VIDEO: How To Improve Shoulder Posture
If you want to improve shoulder posture, you need to start feeling the muscles between your shoulder blades. One of the basic skills that I work with all clients on is effective control over the shoulder. Think of this as good posture for your shoulder. When the joint has the right posture - i.e. it’s being held in an optimal position - it’s stronger, more resilient (i.e. less prone to injury), and frankly most people agree looks better aesthetically. Slouched, rounded shoulder’s don’t exactly demonstrate a confident, healthy body language.
The first step to gaining solid control over the shoulder is usually improving control of the muscles between your shoulder blades (although this is not the only important muscle group at play).

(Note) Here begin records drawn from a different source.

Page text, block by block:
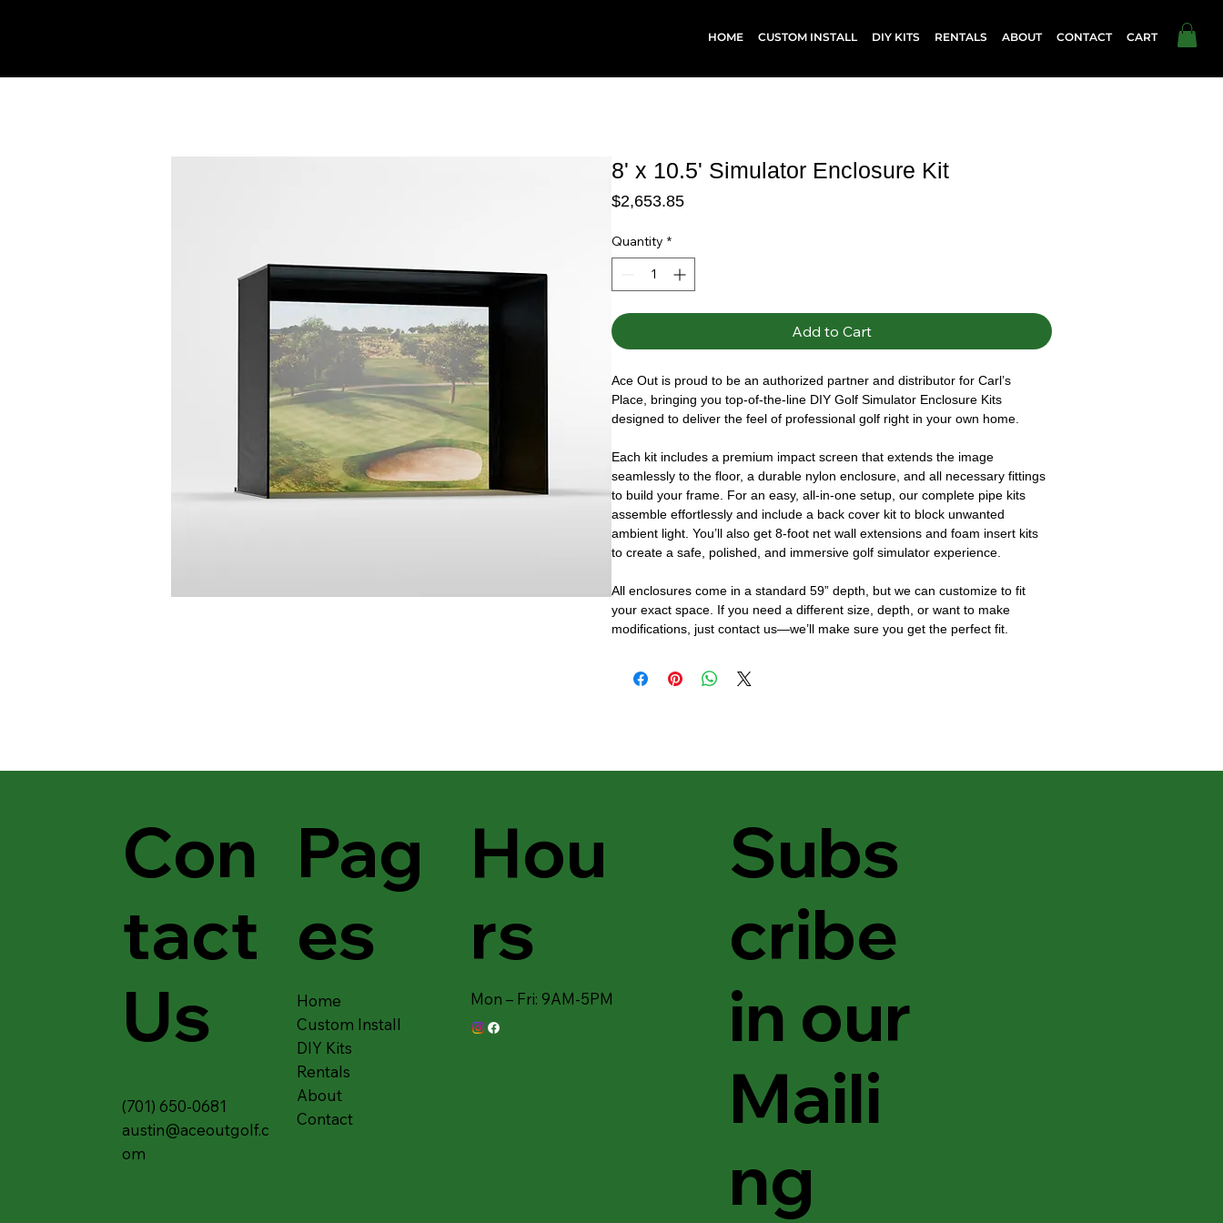
HOME CUSTOM INSTALL DIY KITS RENTALS ABOUT CONTACT CART
8' x 10.5' Simulator Enclosure Kit
$2,653.85Price
Quantity *
Add to Cart
Ace Out is proud to be an authorized partner and distributor for Carl’s
Place, bringing you top-of-the-line DIY Golf Simulator Enclosure Kits
designed to deliver the feel of professional golf right in your own home.
Each kit includes a premium impact screen that extends the image
seamlessly to the floor, a durable nylon enclosure, and all necessary fittings
to build your frame. For an easy, all-in-one setup, our complete pipe kits
assemble effortlessly and include a back cover kit to block unwanted
ambient light. You’ll also get 8-foot net wall extensions and foam insert kits
to create a safe, polished, and immersive golf simulator experience.
All enclosures come in a standard 59” depth, but we can customize to fit
your exact space. If you need a different size, depth, or want to make
modifications, just contact us—we’ll make sure you get the perfect fit.
Con
tact
Us
(701) 650-0681
austin@aceoutgolf.c
om
Pag
es
Home
Custom Install
DIY Kits
Rentals
About
Contact
Hou
rs
Mon – Fri: 9AM-5PM
Subs
cribe
in our
Maili
ng
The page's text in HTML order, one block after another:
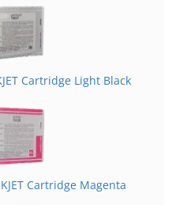
Cartridge Light Black
Cartridge Magenta
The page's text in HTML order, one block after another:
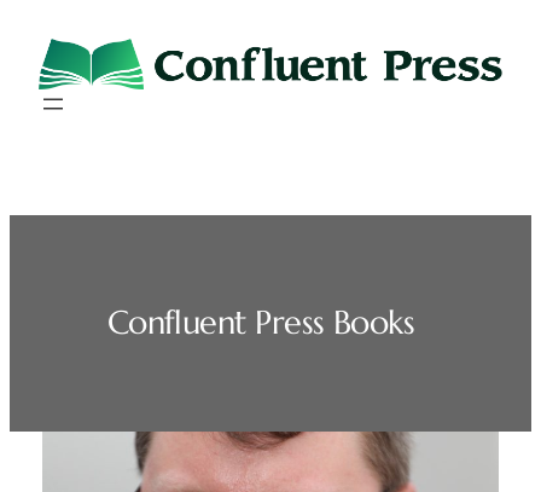
content
Confluent Press Books

Here’s the big take-home point: you should be able to feel fatigue develop - a burning feeling - in these muscles when doing exercises like back flys, powel raises and just about any rowing variation. If you don’t, something is amiss, and it’s time to start working to get these muscles more involved. That is what will give your shoulders better posture, and improve your performance results.
These are the drills that I typically like to begin with and that I’ve found to be most effective over time. You’re going to finally be able to feel these muscles working. Clients will say “I’ve never felt that before” or “I didn’t know I had muscles there”. This is the first step toward incorporating those muscles more effectively into complex movements like the bench press, push-ups, chin-ups, dips, biceps curls, throwing activities, and many more.